If you can do more than your restrictions suggest, tell your doctor so the restrictions can be updated. Accurate restrictions that you follow are far more defensible than overstated restrictions that you violate on camera. A medical record that accurately reflects your function — what you can do, what you cannot do, and what causes pain — is far stronger evidence than a record that overstates your limitations and invites surveillance to contradict it.

Accuracy in the medical record prevents surveillance problems

The best defense against surveillance is a medical record that accurately reflects your limitations. If your medical records describe you as having moderate, specific limitations — you can lift 15 pounds but not 50, you can walk half a mile but not two miles, you can sit for an hour but not for extended periods — surveillance showing you carrying a light grocery bag or walking around the block is consistent with your documented condition. It does not contradict anything.
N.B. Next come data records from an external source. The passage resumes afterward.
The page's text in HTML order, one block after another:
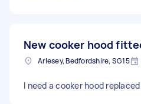
New cooker hood
Arlesey, Bedfordshire, SG15
I need a cooker hood
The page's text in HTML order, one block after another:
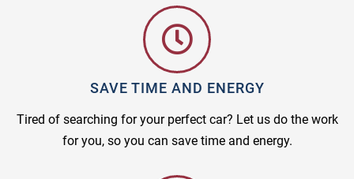
SAVE TIME AND ENERGY
Tired of searching for your perfect car? Let us do the work
for you, so you can save time and energy.
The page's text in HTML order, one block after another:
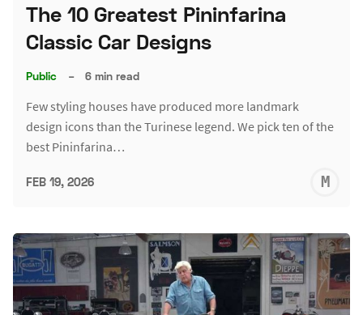
The 10 Greatest Pininfarina
Classic Car Designs
Public – 6 min read
Few styling houses have produced more landmark
design icons than the Turinese legend. We pick ten of the
best Pininfarina…
FEB 19, 2026
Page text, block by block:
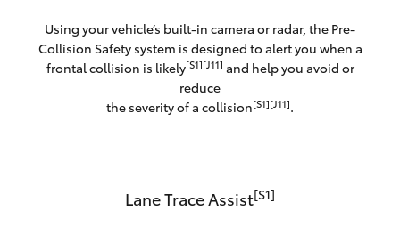
Using your vehicle’s built-in camera or radar, the Pre-
Collision Safety system is designed to alert you when a
frontal collision is likely[S1][J11] and help you avoid or
reduce
the severity of a collision[S1][J11].
Lane Trace Assist[S1]
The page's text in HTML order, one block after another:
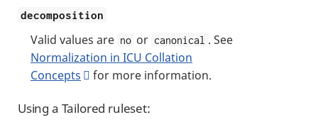
decomposition
Valid values are no or canonical . See
Normalization in ICU Collation
Concepts
for more information.
Using a Tailored ruleset:
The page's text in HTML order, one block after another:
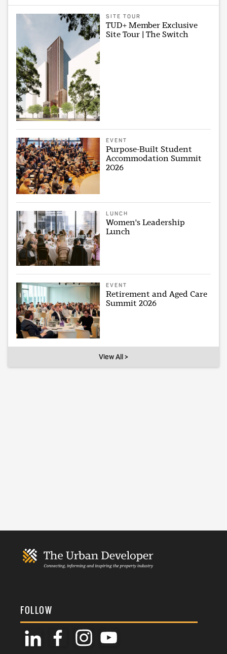
SITE TOUR
TUD+ Member Exclusive
Site Tour | The Switch
EVENT
Purpose-Built Student
Accommodation Summit
2026
LUNCH
Women's Leadership
Lunch
EVENT
Retirement and Aged Care
Summit 2026
View All >
FOLLOW
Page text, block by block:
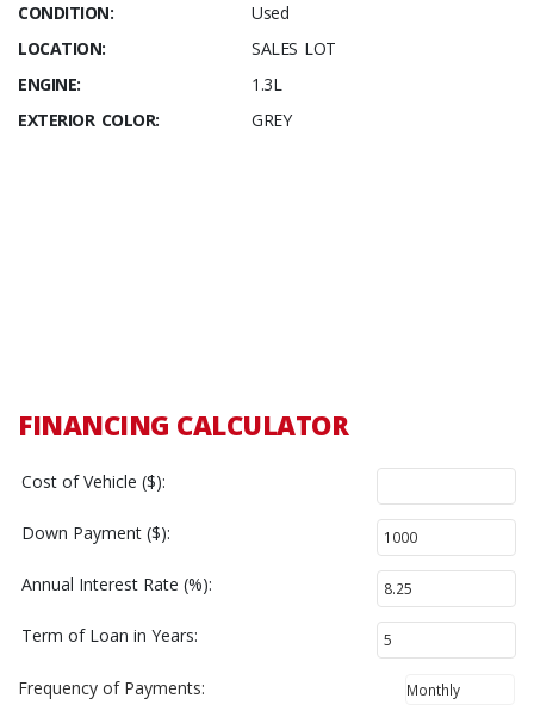
CONDITION:
Used
LOCATION:
SALES LOT
ENGINE:
1.3L
EXTERIOR COLOR:
GREY
FINANCING CALCULATOR
Cost of Vehicle ($):
Down Payment ($):
Annual Interest Rate (%):
Term of Loan in Years:
Frequency of Payments:

The problem arises when the medical record describes limitations that the surveillance contradicts. If the record says “patient is unable to lift anything” and the surveillance shows you carrying a toddler, the contradiction is damaging. The toddler may weigh 25 pounds; the medical record may have been overstated or imprecise; neither fact helps you at trial. The fix is not to manage your activities to avoid surveillance. The fix is to ensure the medical record reflects your actual condition accurately, so that what the investigator records is consistent with what the doctor documented.

How Schwartzapfel Holbrook advises clients on social media and surveillance

At Schwartzapfel Holbrook, we advise every client on social media and surveillance at the first meeting. We prepare clients to testify about their limitations honestly and specifically — acknowledging what they can do as well as what they cannot. Consistency between the medical record, the testimony, and daily life is the best defense against both surveillance and social media attacks.